-------- Records shown --------

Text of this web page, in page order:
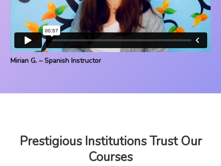
Mirian G. – Spanish Instructor
Prestigious Institutions Trust Our
Courses
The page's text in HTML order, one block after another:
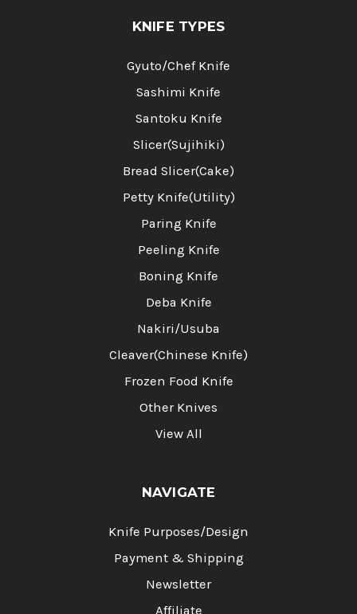
KNIFE TYPES
Gyuto/Chef Knife
Sashimi Knife
Santoku Knife
Slicer(Sujihiki)
Bread Slicer(Cake)
Petty Knife(Utility)
Paring Knife
Peeling Knife
Boning Knife
Deba Knife
Nakiri/Usuba
Cleaver(Chinese Knife)
Frozen Food Knife
Other Knives
View All
NAVIGATE
Knife Purposes/Design
Payment & Shipping
Newsletter
Affiliate
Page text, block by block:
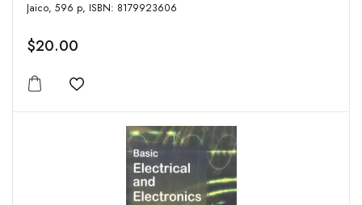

--------

Exercise directions:
Nothing but the lines from the one containing "The page's text" through the end of the listing should be written out, each exactly, and pictures must be left out.

Your response:
The page's text in HTML order, one block after another:
KNIFE TYPES
Gyuto/Chef Knife
Sashimi Knife
Santoku Knife
Slicer(Sujihiki)
Bread Slicer(Cake)
Petty Knife(Utility)
Paring Knife
Peeling Knife
Boning Knife
Deba Knife
Nakiri/Usuba
Cleaver(Chinese Knife)
Frozen Food Knife
Other Knives
View All
NAVIGATE
Knife Purposes/Design
Payment & Shipping
Newsletter
Affiliate
Page text, block by block:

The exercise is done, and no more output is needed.